EXERCISE GOAL —
When you reach the line containing "From 1 , we", begin copying exactly, and keep going through the last line of the records below, copying nothing before it.

EXTRACTED INFORMATION —
○ ○ ○ ○

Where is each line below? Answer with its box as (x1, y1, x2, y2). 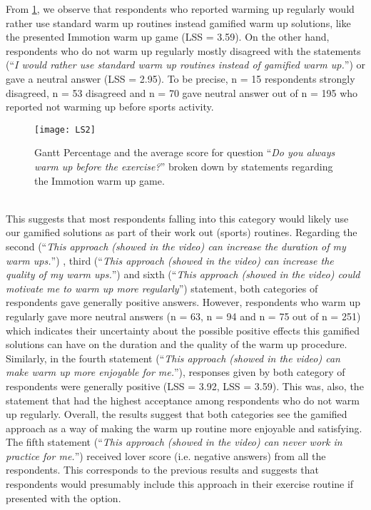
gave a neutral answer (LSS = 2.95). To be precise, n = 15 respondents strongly (6, 71, 355, 86)
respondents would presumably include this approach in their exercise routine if (6, 476, 354, 491)
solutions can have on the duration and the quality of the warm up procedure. (6, 337, 347, 352)
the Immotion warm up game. (34, 173, 165, 188)
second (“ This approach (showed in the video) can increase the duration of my (6, 238, 346, 253)
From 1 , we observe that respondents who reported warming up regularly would (6, 1, 355, 16)
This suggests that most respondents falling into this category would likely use (6, 210, 349, 225)
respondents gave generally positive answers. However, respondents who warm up (6, 295, 360, 310)

○ ○ ○ ○

TASK SOLUTION —
From 1 , we observe that respondents who reported warming up regularly would (6, 1, 355, 16)
This suggests that most respondents falling into this category would likely use (6, 210, 349, 225)
respondents gave generally positive answers. However, respondents who warm up (6, 295, 360, 310)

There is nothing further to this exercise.